The Dutch governor-general Jan Pieterszoon Coen receives word at Batavia (later Jakarta) in March that the Dutch and English trading companies have reached an agreement at London to permit mutual trade in existing settlements without interference and to outfit a joint fleet for protection against common enemies (see 1619). Coen responds by defining the Dutch East India Company's "Jacatra Kingdom" as far as the sea south of Java, blocking any possible English move to claim jurisdiction over Javanese territory (see 1621).
Navigator William Adams falls ill at Hirado and dies May 16 at age 55 (approximate), having taken a Japanese wife and settled permanently with her and their two children, Susanna and Joseph. He leaves half his £400 estate to his wife, Mary, and his daughter Deliverance back home in Kent. A Tokyo street will be named Anjin-cho in his memory.
Baltic trade begins to decline as export staples from the region shift from foodstuffs to timber, metals, and naval stores while imports of western woolens diminish. French trade with the Levant will fall by half in the next 15 years, and Dutch Levantine trade will also languish as the Thirty Years' War reduces supplies of linen from Silesia and Lusatia and generally stifles commerce.

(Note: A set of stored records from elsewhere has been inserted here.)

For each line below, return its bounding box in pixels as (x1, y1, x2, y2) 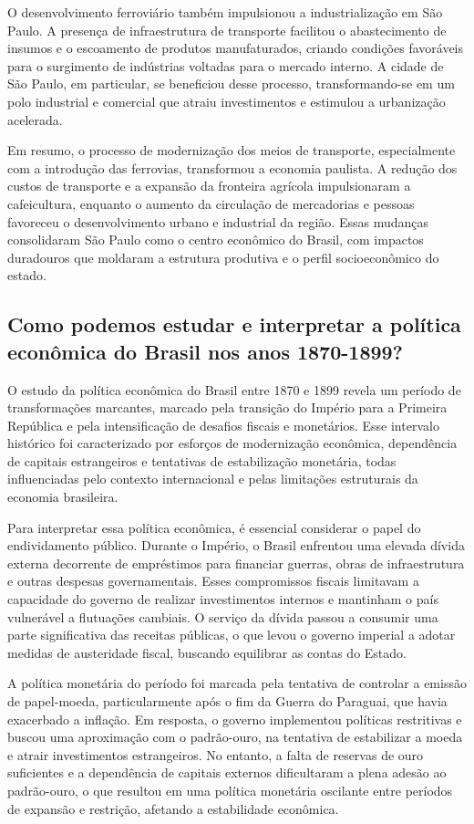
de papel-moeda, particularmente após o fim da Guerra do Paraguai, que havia (7, 692, 448, 710)
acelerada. (7, 110, 63, 129)
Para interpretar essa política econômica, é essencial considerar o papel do (7, 517, 421, 537)
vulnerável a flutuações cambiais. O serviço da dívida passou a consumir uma (7, 607, 438, 626)
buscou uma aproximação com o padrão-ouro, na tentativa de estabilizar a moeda (7, 727, 463, 746)
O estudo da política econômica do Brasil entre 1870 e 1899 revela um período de (7, 380, 461, 399)
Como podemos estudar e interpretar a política (7, 310, 461, 339)
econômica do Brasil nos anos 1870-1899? (7, 337, 404, 365)
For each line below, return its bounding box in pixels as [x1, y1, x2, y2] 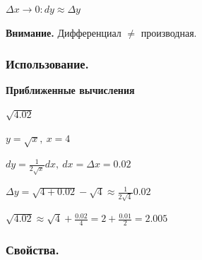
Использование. [6, 55, 89, 73]
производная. [141, 25, 197, 40]
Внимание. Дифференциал [6, 25, 121, 40]
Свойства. [6, 240, 59, 258]
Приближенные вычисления [6, 83, 135, 97]
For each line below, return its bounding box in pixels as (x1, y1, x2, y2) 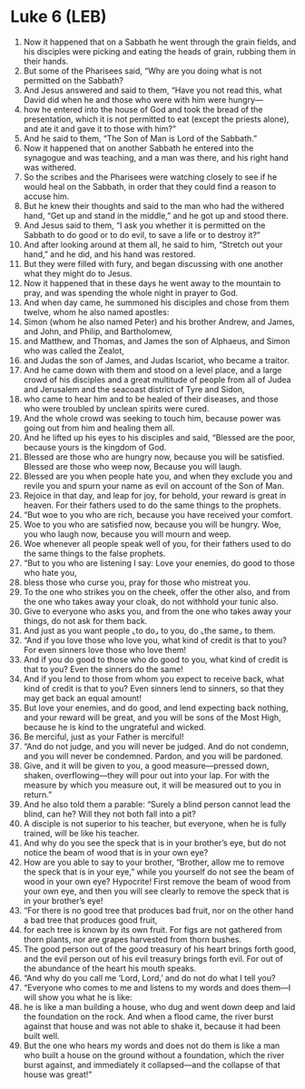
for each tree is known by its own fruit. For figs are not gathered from (23, 924, 282, 935)
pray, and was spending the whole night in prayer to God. (23, 287, 239, 298)
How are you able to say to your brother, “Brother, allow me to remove (23, 856, 285, 867)
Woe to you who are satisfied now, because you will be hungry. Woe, (23, 519, 281, 530)
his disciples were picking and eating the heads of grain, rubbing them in (23, 45, 296, 56)
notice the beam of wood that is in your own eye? (23, 846, 209, 857)
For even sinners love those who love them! (23, 644, 187, 655)
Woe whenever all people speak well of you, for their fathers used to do (23, 538, 291, 549)
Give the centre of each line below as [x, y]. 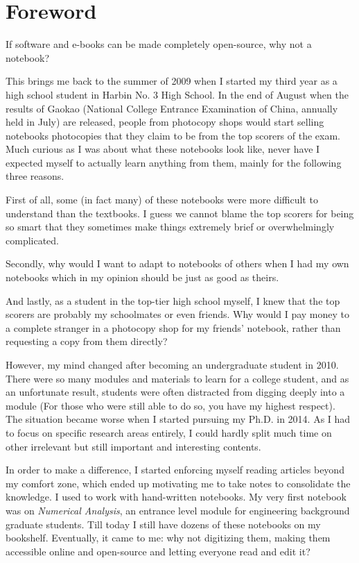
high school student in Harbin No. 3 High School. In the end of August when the [177, 94]
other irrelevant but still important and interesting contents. [133, 446]
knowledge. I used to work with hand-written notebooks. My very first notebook [176, 497]
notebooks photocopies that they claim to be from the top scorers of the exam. [173, 135]
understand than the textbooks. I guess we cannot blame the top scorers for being [180, 213]
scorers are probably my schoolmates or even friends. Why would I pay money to [178, 314]
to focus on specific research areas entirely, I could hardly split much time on [169, 432]
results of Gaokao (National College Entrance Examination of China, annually [172, 108]
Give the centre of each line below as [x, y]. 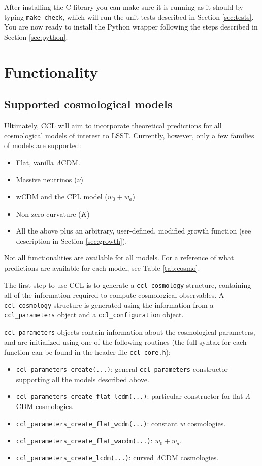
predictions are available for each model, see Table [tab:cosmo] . [102, 267]
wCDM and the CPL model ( [62, 196]
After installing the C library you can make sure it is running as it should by [124, 7]
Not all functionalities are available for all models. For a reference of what [119, 258]
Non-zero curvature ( [48, 213]
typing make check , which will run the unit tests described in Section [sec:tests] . [129, 17]
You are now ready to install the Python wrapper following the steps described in [131, 27]
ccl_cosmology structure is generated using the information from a [109, 304]

Novum Organum by Sir Francis Bacon, 1st baron Verulam, proposes an inductive method of interpreting nature as opposed to the deductive logic of Aristotle. Bacon insists on observation and experience as the sole source of knowledge (now 59, he advanced his career at age 45 by marrying a 14-year-old heiress).
Mathematician Simon Stevin dies at The Hague in March at age 71 (approximate), having gained a reputation for his versatile ability to combine theory with practice and express his arguments lucidly.
Poet-composer Thomas Campion dies at his native London March 1 at age 53.
Painting: The Water Carrier of Seville Diego Velázquez; St. Louis of France Giving Alms by Luis Tristán.
Vice Admiral Sir Richard Hawkins sails as second in command on an expedition against Algerian pirates (corsairs), but the mission does not succeed.
Amsterdam's Westkurk is completed to designs by Hendrick de Keyser.
Pilgrims crowded aboard the poorly provisioned Mayflower survive on "salt horse" (preserved beef), smoked bacon, smoked codfish, smoked herrings, dried fish, hardtack, brown and white biscuit, moldy cheese, root vegetables, grains, dried peas, and beer, the latter in ironbound casks guarded by cooper John Alden, 21. The English religious separatists observe ducks, geese, and partridges; they come across an Indian cache of maize and beans, find acorns, mussels, clams, lobsters, and herbs that include wild leeks and onions, but they are able to get through the winter largely through the help of the Pemaquid Samoset and the Wampanoags Hobomah and Massasoit, who have learned some English from earlier visitors and share tribal stores of maize, dried strawberries, and walnuts with the new colonists. Still, roughly half will die within 3 months of starvation, scurvy, and disease (see food and drink, 1621).